A more recent, and much better preserved skull [L reconstructed head of Our Lady of Ballynahatty] was unearthed at Ballynahatty near Belfast. She is Neolithic and from an era that had embraced farming. The largest cultural artifact of that era, 120km due S but still in Ireland is Newgrange: a mighty pile of engineered stones, some decorated, some sorted by colour, protecting a portal tomb whose access passage precisely aligns with the Winter Solstice. It is older than Stonehenge, older than the Pyramids at Giza.  Her DNA profile [marked Bh above] bares no genetic resemblance to modern Irish people but slides neatly into place between Spain and Sardinia; she was clearly European but not our sort of European.

1,000 years later, another cultural transition appears in the archaeological record. It is fatuous and just wrong to think of the Neolithic society which created Newgrange [and the Ringstone, of which we are Guardians] as "banging two rocks together". That society was cohesive, sophisticated, religious, hierarchical and driven by the aesthetic. But the metalworkers from The East bringing copper and tin together in durable bronze weapons & knives; gold fancy-goods; and distinctive domestic pottery were a different culture altogether. The team from Trinity have shown clearly that they were different genetically as as well. Three Bronze Age skulls from Rathlin Island off the Antrim coast of Northern Ireland have now also had their genomes exposed to the public gaze. They are a bit on the edge of the local modern demographic [marked Ra on the genetic map above] but recognisably of and from these WEA islands. It's all been published in, the prestigious, PNAS.

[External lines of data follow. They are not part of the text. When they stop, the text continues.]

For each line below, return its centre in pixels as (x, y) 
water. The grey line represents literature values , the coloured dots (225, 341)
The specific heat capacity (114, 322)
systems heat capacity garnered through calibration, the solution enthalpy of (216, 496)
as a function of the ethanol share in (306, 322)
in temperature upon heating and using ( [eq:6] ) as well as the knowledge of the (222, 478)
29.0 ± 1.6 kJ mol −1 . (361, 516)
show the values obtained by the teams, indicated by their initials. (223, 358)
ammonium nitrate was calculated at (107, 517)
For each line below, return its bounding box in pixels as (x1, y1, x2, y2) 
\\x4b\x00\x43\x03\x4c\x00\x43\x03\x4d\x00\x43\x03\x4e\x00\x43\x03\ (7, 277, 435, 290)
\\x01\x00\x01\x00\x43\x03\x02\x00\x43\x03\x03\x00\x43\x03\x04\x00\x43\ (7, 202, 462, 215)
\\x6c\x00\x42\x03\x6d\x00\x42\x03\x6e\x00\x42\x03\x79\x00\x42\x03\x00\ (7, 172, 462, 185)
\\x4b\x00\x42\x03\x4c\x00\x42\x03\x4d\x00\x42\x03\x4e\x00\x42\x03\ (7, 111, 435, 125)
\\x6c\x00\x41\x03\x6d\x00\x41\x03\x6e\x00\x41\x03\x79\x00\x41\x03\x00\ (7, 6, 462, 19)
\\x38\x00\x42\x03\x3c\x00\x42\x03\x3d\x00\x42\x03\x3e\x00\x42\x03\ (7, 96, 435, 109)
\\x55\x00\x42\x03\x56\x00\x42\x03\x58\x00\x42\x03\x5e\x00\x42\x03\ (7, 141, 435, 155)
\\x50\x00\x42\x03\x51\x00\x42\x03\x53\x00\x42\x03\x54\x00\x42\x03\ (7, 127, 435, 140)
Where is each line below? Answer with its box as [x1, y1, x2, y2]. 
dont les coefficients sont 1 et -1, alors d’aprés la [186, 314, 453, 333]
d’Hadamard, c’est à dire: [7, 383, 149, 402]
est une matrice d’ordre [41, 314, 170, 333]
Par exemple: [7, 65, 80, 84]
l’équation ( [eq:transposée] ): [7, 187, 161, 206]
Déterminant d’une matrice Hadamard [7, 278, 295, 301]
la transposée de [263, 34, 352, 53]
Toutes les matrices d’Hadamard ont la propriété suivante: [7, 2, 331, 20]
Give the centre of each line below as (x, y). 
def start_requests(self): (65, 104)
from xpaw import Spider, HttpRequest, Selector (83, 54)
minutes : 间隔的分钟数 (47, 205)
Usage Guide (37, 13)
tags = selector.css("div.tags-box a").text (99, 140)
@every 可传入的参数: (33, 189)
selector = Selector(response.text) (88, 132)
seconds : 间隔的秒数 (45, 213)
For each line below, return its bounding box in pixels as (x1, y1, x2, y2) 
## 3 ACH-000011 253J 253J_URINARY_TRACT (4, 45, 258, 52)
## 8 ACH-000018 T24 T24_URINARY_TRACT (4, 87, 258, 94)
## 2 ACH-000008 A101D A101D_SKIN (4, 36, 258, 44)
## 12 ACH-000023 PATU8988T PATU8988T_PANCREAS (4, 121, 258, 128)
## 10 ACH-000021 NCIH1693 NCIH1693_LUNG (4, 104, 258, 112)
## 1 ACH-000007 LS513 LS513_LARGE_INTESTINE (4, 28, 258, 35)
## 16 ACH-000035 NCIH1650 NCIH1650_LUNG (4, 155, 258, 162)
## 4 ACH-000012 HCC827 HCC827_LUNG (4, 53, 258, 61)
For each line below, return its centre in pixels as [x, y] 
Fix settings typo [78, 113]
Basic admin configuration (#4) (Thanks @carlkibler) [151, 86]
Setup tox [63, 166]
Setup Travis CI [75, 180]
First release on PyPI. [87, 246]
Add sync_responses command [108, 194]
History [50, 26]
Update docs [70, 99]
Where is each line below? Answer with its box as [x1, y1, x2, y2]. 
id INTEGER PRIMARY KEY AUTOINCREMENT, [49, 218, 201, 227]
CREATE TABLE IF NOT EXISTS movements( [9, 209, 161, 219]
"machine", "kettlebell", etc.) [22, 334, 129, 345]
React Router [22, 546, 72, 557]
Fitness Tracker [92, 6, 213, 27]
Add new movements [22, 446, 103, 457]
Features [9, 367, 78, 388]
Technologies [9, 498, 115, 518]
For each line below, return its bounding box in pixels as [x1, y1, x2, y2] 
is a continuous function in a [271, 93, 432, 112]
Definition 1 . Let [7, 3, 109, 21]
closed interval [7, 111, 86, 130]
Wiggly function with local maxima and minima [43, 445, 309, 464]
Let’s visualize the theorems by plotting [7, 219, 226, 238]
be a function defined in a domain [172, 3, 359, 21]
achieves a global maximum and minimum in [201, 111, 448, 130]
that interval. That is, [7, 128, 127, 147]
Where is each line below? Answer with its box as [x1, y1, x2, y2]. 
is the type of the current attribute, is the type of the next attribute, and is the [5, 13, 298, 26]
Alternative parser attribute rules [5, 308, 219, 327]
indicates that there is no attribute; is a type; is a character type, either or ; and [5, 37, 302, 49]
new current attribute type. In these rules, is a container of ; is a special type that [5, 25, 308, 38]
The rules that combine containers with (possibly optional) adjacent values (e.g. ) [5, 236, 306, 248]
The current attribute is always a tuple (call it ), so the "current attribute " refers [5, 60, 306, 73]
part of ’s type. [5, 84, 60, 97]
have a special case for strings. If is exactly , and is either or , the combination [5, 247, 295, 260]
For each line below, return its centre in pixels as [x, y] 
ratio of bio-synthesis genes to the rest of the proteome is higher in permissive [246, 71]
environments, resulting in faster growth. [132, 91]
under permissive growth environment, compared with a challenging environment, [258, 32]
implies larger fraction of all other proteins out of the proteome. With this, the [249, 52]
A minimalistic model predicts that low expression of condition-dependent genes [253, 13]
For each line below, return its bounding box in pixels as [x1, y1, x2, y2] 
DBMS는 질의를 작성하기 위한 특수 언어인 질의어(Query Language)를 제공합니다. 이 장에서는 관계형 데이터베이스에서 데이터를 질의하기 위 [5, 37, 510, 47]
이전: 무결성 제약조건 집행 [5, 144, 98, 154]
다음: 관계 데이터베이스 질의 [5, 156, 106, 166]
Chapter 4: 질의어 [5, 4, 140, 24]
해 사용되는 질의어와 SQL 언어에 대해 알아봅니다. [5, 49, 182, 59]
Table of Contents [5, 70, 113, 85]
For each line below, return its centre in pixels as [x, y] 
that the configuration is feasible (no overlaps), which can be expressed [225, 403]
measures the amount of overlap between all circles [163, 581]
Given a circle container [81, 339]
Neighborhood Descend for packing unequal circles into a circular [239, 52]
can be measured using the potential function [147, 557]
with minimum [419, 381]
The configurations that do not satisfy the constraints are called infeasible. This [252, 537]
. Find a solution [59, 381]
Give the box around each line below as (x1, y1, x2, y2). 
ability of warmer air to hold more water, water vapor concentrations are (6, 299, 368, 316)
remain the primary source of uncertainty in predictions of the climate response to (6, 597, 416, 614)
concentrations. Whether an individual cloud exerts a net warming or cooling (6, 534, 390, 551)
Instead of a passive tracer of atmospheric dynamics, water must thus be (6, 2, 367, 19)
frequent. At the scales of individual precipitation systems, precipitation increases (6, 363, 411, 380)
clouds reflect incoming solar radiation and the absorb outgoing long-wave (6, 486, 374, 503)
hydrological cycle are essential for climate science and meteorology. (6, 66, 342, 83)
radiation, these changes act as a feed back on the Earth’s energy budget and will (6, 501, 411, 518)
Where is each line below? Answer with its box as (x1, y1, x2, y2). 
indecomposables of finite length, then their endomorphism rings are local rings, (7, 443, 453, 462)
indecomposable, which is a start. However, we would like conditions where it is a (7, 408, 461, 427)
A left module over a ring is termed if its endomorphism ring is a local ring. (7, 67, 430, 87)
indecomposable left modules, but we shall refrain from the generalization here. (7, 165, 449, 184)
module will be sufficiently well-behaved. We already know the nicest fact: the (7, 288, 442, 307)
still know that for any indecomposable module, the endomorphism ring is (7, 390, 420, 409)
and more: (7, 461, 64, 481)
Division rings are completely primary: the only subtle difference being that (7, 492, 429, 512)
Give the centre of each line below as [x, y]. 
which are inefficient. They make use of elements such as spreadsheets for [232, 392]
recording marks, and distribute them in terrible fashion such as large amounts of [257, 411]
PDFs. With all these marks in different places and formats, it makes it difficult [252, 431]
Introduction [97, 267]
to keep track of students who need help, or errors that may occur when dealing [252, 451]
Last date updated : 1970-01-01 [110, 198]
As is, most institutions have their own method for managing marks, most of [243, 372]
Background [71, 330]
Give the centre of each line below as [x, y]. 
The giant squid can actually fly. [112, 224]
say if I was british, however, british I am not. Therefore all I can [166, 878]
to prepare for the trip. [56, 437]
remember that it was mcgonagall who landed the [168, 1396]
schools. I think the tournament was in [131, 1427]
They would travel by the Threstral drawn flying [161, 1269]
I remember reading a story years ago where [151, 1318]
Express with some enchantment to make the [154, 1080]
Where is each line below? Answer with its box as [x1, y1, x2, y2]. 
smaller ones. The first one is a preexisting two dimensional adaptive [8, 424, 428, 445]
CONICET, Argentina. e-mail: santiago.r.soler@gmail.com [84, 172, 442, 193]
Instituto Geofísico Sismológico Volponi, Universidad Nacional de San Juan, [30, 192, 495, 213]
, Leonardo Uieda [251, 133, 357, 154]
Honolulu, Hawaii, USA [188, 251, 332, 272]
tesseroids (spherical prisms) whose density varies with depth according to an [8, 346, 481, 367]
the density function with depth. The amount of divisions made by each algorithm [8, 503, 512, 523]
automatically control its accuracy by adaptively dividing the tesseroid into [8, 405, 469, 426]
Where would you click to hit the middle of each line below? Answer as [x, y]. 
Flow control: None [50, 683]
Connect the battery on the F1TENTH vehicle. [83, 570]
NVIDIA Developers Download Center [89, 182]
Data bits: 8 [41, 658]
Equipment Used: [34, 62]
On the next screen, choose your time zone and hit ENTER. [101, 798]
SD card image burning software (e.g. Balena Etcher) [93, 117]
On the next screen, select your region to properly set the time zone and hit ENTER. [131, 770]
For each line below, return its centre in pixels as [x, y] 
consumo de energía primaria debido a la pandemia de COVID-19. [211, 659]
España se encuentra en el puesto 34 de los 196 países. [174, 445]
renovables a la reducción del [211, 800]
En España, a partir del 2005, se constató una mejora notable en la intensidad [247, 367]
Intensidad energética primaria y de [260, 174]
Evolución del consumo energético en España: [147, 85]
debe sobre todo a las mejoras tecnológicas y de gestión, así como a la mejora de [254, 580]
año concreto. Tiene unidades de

You might think that Lara Cassidy is lucky to have gotten such a fabulous project with which to get her start in science [7 peer-reviewed pubs; two as 1st author; 1 in Science 2 in PNAS; not to mention all the press coverage]. It is not always like that: with the best will and skill in the world you can sign up to a project which has no hope of working out because it has been poorly conceived or grossly underfunded or has an terrible supervisor. But that project was lucky to get Cassidy because her telegraphic CV indicates quite extraordinary levels of achievement = determination and dedication. I've suggested before that you make your own luck, through finding a good fit to your talents and working damned hard at your craft. You can almost hear a Professor Bracknell echoing Oscar Wilde with "To sequence one ancient genome, Ms Cassidy, looks like fortune; to sequence several looks like carefulness." 
Bob B'godde Bracknell I wish I'd said that.
Bracknell: You will, Bob, you will next [last] time you are invited to Commons at TCD

but it's not about me, it's about More women in science.